Session de bruitage à Factory !

Nos étudiants de 3ème année ont récemment assisté à une session de bruitage avec Jean Baptiste Cornier – bruiteur professionnel – pour la réalisation de leurs films de fin d’études. Ce dernier nous a également fourni des informations sur ce qu’est le bruitage et les objectifs de cette session. 

Bonjour Jean-Baptiste, pourriez-vous nous expliquer qu’est-ce-que le bruitage ? 

Jean-Baptiste : “Bonjour, alors le bruitage est une activité qui consiste à utiliser des objets pour recréer la bande son d’un film, d’une série, d’un dessin animé…”

En tant que professionnel de ce domaine, comment réalisez-vous cela ?

Jean-Baptiste : “J’ai pour habitude de travailler en regardant l’image et en créant les sons synchronisés sur l’image. Par exemple, une personne marche à l’image, je vais refaire ses pas en même temps que lui. Je vais faire aussi les bruits de vêtements, les objets, manipulations main, tout ce qui se passe à l’image.”

Mais les fonctions de ce métier n’ont-elles pas tendance à s’apparenter à celles de monteur son ? 

Jean-Baptiste : “Il ne faut pas confondre le métier de bruiteur avec le métier de monteur son qui lui, va chercher dans des banques et créer un univers sonore pour  la scène de l’image. Exemple : ambiance de ville, restaurant, bureau, nature, il va monter aussi les moteurs de voiture, les animaux…”

Travaillez-vous justement avec des ingénieurs du son ? 

Jean-Baptiste : “Oui, je travaille avec un réalisateur sonore qui va enregistrer mes sons et piloter l’image.

Une vignette de l’image incrustée sur l’image joue 1 seconde en avance pour me permettre d’anticiper ce qu’il se passe dans la scène. Il y a aussi une bande rythmo pour avoir des repères et pour que ce soit plus simple pour savoir où on reprend avec l’ingénieur du son. Cette vignette et la bande, sont elles aussi synchrones à l’image.

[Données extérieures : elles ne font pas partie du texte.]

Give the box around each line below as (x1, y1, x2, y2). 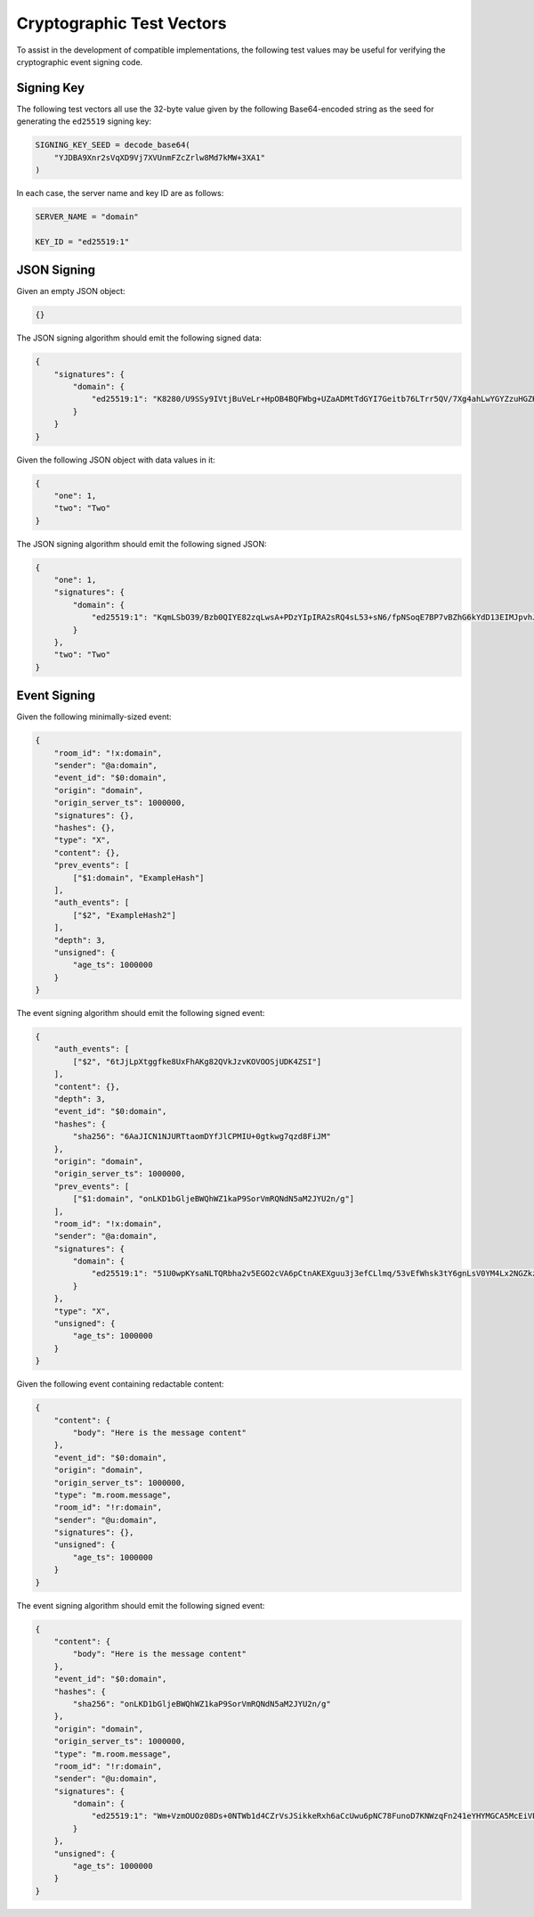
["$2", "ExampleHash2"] (72, 910, 177, 920)
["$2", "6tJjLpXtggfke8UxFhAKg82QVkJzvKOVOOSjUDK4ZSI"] (72, 1056, 322, 1067)
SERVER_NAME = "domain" (35, 211, 140, 222)
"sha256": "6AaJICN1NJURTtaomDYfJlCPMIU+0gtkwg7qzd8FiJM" (72, 1132, 331, 1142)
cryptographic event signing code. (16, 56, 143, 67)
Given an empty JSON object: (16, 286, 125, 297)
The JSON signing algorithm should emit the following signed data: (16, 332, 263, 343)
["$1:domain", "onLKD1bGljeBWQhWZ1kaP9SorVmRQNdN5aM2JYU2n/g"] (72, 1194, 355, 1204)

Le réalisateur sonore sur le tournage va se concentrer sur la captation des dialogues des personnages et donc ce qui est à côté ne va pas être très bien pris par le micro. Je vais donc tout refaire.

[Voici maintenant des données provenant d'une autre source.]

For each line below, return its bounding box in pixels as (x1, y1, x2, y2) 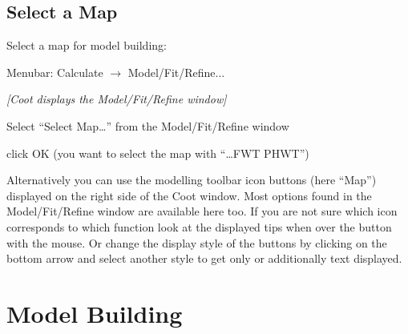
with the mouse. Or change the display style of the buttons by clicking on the (6, 234, 387, 251)
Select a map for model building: (6, 37, 167, 54)
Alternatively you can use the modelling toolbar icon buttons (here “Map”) (6, 171, 377, 188)
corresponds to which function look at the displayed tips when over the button (6, 218, 392, 235)
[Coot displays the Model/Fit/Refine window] (6, 91, 227, 107)
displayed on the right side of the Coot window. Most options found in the (6, 187, 372, 203)
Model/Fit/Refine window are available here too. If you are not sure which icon (6, 203, 398, 219)
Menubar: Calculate (6, 63, 103, 80)

Sur une fiction on va créer une VI (version international) du projet. On va pouvoir du coup avoir la bande son sans les dialogues originaux. On va donc pouvoir faire du doublage. Le bruitage va compléter sur la VO les sons du direct (issus du tournage). Sur de l’animation je vais créer ce qu’on voit à l’image, puisqu’il n’y a pas de sons.”

Pour revenir à cette session que vous avez réalisé avec nos étudiants, quels en étaient les objectifs ? 

Jean-Baptiste : “Pour les films de 3e année, je suis venu compléter le son des directs, quand celui-ci n’était pas très bon, qu’il y avait besoin de faire des retake ou par exemple que la scène du film est dans  un vaisseau et que le réalisateur voudrait des pas métalliques… Ça leur fait aussi gagner du temps sur la fabrication de la bande son.

Pour le rendu, les étudiants repartent directement avec la session Pro Tools des bruitages.”

Avez-vous rencontré des difficultés lors de ce cours ? 

Jean-Baptiste : “Je dirai le manque de temps pour pouvoir en faire plus. En général, en fiction je bruite 13 à 20 minutes de film dans 1 journée. En animation, entre 6 et 12 minutes.

Là, j’ai eu 40 minutes de film à bruiter dans la journée. Je suis venu compléter ce qui manquait, en essayant de les aider un maximum. 

La quantité de bruitage enregistrée varie aussi en fonction de l’étudiant qui enregistre, des perturbations de bruits dans le couloir à côté.”

Merci beaucoup d’avoir bien voulu répondre à nos questions sur le bruitage et ses différents aspects. Merci également d’être venu à Factory.

À bientôt Jean-Baptiste !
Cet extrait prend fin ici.